Canada is also stagnating

I’ve been blogging long enough to know that people will defend almost any proposition, no matter how outlandish.  So it’s no surprise that a few commenters wished to defend Peter Thiel’s claim that America is stagnating today because of a housing bubble that burst 10 years ago.

Here’s Canada’s housing prices:

screen-shot-2016-11-02-at-9-54-08-pm

Canada has also had very weak GDP growth since 2007, especially per capita:

screen-shot-2016-11-02-at-9-57-08-pmThe graph only goes up to 2015, but 2016 is expected to be another sluggish year for Canada.  I’m not certain, but I believe that 2016 Canadian per capita real GDP will be only about 3.5% above 2007 levels.  Can someone confirm?  America’s RGDP/person is up about 4.1% over the past 9 years.  Places like Europe and Japan are also growing very slowly, even though they mostly avoided housing crashes (with a few exceptions like Spain and Ireland.)

So no, it’s not about bursting housing bubbles; the causes go much deeper.

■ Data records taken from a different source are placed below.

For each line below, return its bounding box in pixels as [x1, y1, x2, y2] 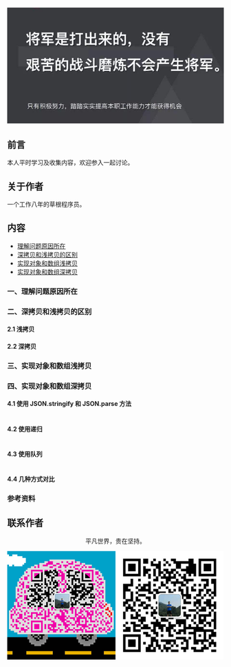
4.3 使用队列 [7, 449, 43, 458]
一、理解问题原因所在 [7, 287, 78, 296]
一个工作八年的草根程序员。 [7, 201, 86, 209]
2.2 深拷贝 [7, 342, 36, 350]
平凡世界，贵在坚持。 [85, 537, 146, 545]
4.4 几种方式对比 [7, 475, 55, 483]
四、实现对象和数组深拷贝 [7, 381, 92, 391]
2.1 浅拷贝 [7, 325, 35, 333]
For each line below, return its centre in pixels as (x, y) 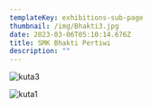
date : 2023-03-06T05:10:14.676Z (70, 34)
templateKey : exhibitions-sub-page (76, 18)
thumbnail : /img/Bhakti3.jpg (64, 26)
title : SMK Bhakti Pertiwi (60, 43)
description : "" (40, 51)
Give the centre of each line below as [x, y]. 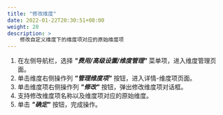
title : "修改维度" [32, 14]
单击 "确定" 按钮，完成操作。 [59, 104]
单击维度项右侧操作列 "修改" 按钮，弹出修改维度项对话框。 [102, 87]
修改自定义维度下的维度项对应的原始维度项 [72, 40]
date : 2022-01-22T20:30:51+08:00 [56, 20]
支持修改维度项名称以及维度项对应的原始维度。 [85, 96]
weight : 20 [23, 27]
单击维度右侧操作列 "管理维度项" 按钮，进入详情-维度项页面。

When I started doing EMH posts back in 2010, I pointed out that housing “bubbles” in Canada and Australia had not burst (as in the US).  Commenters told me “you just wait”.  I’m still waiting, and both countries have prices well above 201o levels,  So even if there were a 20% crash tomorrow, the Canadian bubble-mongers would have been wrong in 2010.  Prices were not too high at that time.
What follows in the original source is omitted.